STLF has been of utmost importance for implementing S.G.s and integrating D.G.M.s. Several factors challenge accurate load forecasting, including meteorological and production sources. Moreover, the models that can incorporate the characteristic change over time and are adaptable are significant. Since the traditional models are obsolete in dynamic and real-time environments. Several models have been discussed, but industry, residential, utility, S.G.s, D.G.M.s, and D.E.R.s are the environments where an efficient adaptive E.L.F. model is of paramount significance.

This paper investigated the limitations of recent models. It proposed a framework by combining a classifier approach and outlier detection to improve the feature change and identification scenario significantly. An LSTM ensemble working with feedback and continuous feature update will adapt the model to the outer environment, parameter, modality, and scenario change. Minimal studies explore or employ the online E.L.F. learning techniques and require sufficient modifications and diversification for dynamic environments.
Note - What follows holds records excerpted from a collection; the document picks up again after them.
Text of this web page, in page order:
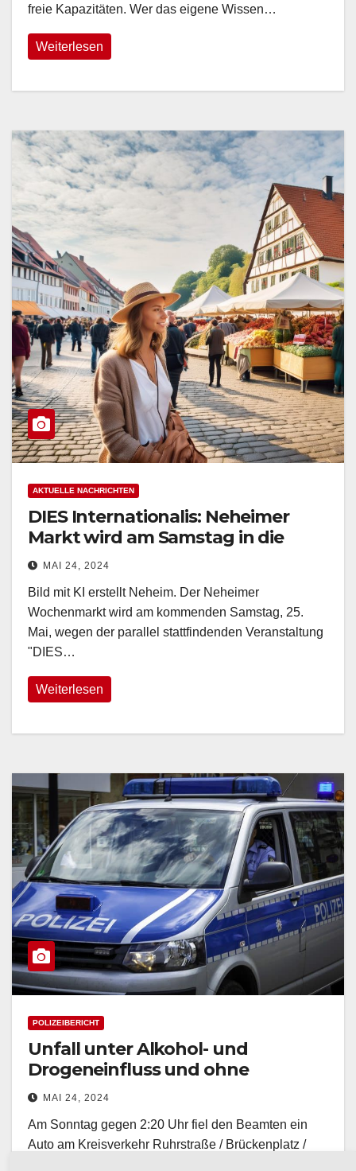
freie Kapazitäten. Wer das eigene Wissen…
Weiterlesen
AKTUELLE NACHRICHTEN
DIES Internationalis: Neheimer
Markt wird am Samstag in die
Fußgängerzone verlegt
MAI 24, 2024
Bild mit KI erstellt Neheim. Der Neheimer
Wochenmarkt wird am kommenden Samstag, 25.
Mai, wegen der parallel stattfindenden Veranstaltung
"DIES…
Weiterlesen
POLIZEIBERICHT
Unfall unter Alkohol- und
Drogeneinfluss und ohne
Fahrerlabnis
MAI 24, 2024
Am Sonntag gegen 2:20 Uhr fiel den Beamten ein
Auto am Kreisverkehr Ruhrstraße / Brückenplatz /
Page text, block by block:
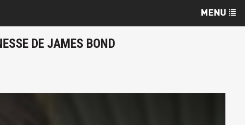
DE JAMES BOND
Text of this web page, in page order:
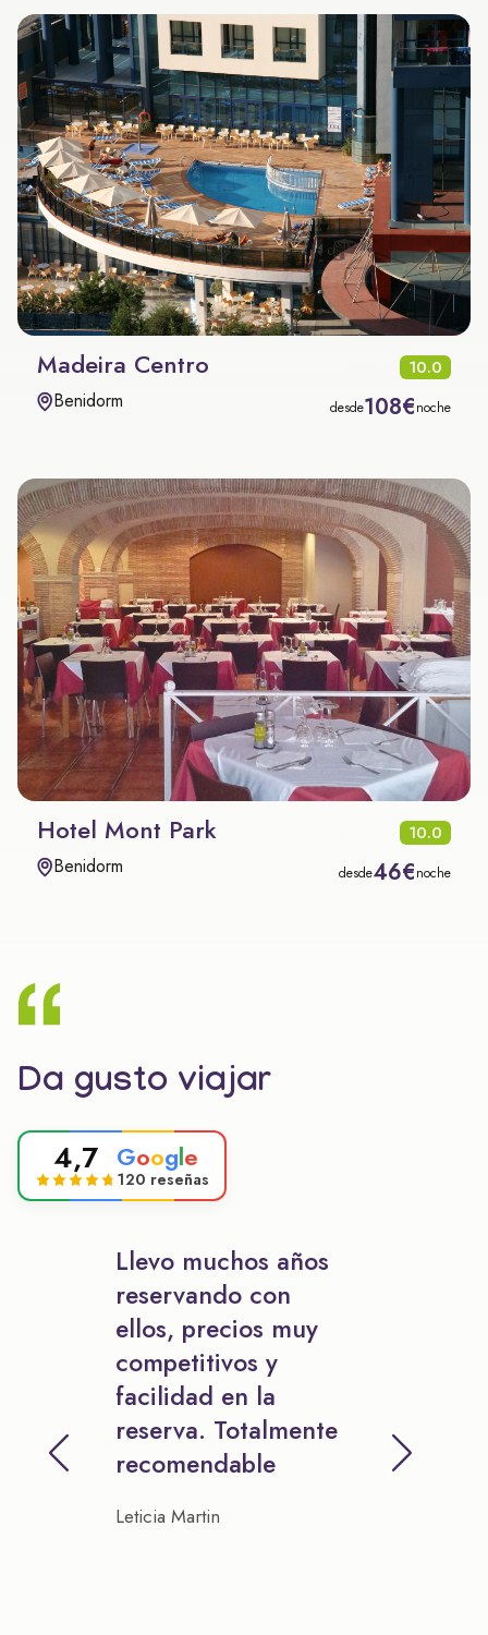
Madeira Centro 10.0
Benidorm desde108€noche
Hotel Mont Park 10.0
Benidorm desde46€noche
Da gusto viajar
4,7 Google
120 reseñas
Llevo muchos años
reservando con
ellos, precios muy
competitivos y
facilidad en la
reserva. Totalmente
recomendable
Leticia Martin
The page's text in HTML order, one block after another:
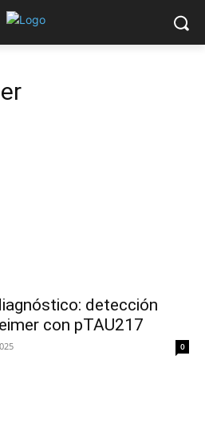
detección
con pTAU217
0
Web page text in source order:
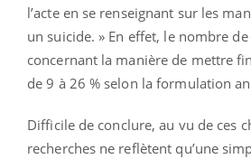
l’acte en se renseignant sur les
un suicide. » En effet, le nombre
concernant la manière de mettre
de 9 à 26 % selon la formulation
Difficile de conclure, au vu de ces
recherches ne reflètent qu’une
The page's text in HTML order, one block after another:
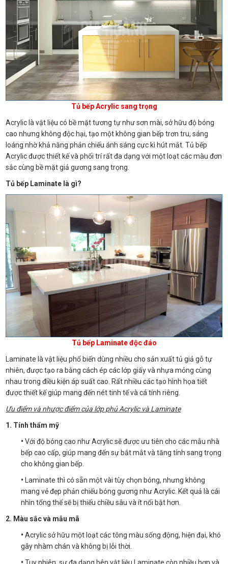
Tủ bếp Acrylic sang trọng
Acrylic là vật liệu có bề mặt tương tự như sơn mài, sở hữu độ bóng
cao nhưng không độc hại, tạo một không gian bếp trơn tru, sáng
loáng nhờ khả năng phản chiếu ánh sáng cực kì hút mắt. Tủ bếp
Acrylic được thiết kế và phối trí rất đa dạng với một loạt các màu đơn
sắc cùng bề mặt giả gương sang trọng.
Tủ bếp Laminate là gì?
Tủ bếp Laminate độc đáo
Laminate là vật liệu phổ biến dùng nhiều cho sản xuất tủ giả gỗ tự
nhiên, được tạo ra bằng cách ép các lớp giấy và nhựa mỏng cùng
nhau trong điều kiện áp suất cao. Rất nhiều các tạo hình họa tiết
được thiết kế giúp mang đến nét tinh tế và cá tính riêng.
Ưu điểm và nhược điểm của lớp phủ Acrylic và Laminate
1. Tính thẩm mỹ
• Với độ bóng cao như Acrylic sẽ được ưu tiên cho các mẫu nhà
bếp cao cấp, giúp mang đến sự bắt mắt và tăng tính sang trọng
cho không gian bếp.
• Laminate thì có sẵn một vài tùy chọn bóng, nhưng không
mang vẻ đẹp phản chiếu bóng gương như Acrylic. Kết quả là cái
nhìn tổng thể sẽ bị thiếu chiều sâu và ít nổi bật hơn.
2. Màu sắc và mẫu mã
• Acrylic sở hữu một loạt các tông màu sống động, hiện đại, khó
gây nhàm chán và không bị lỗi thời.
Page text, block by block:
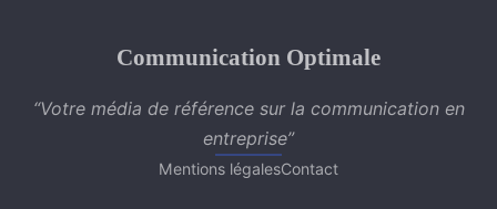
Communication Optimale
“Votre média de référence sur la communication en
entreprise”
Mentions légalesContact
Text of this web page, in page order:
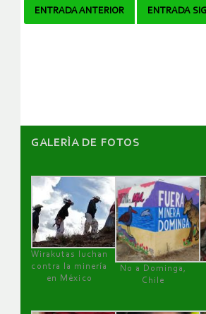
Navegador
ENTRADA ANTERIOR ENTRADA
GALERÌA DE FOTOS
Wirakutas luchan
contra la minería
en México
No a Dominga,
Chile
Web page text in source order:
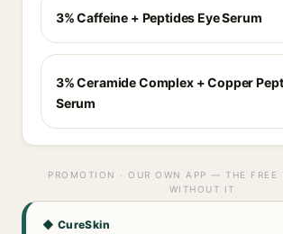
3% Caffeine + Peptides Eye Serum
3% Ceramide Complex + Copper
Serum
PROMOTION · OUR OWN APP — THE FREE
WITHOUT IT
◆ CureSkin

Despite the described advantages of the presented framework, some limitations include defining significant differences in training and forecasting in real-time due to non-stationarity and continuous data input. Furthermore, some challenges that we would like to address in future works include analysis of injection of unlabeled and labeled data, defining boundaries for noise removal modular, different parametric tuning incorporation, and defining standards for inclusion or exclusion of parameters.

By analyzing the experiments performed above, the following conclusions can be drawn:

Change in input variables deteriorates the performance of load forecasting models.

Input variables impact the rate of error, which is inconsiderable for the S.G. and D.G.M. environment.

Change in input variables impacts error percentage depending on the parameter introduced.

Consideration of month and week as variables has no significant impact on considered datasets.

Meteorological variables profoundly impact the E.L.F. model performance, and no standard is defined for such parameters since the parameter change concerning region, sector, modality, and application.

Traditional models stand obsolete in S.G. and D.G.M. environments. Thus, real-time adaptive models are required.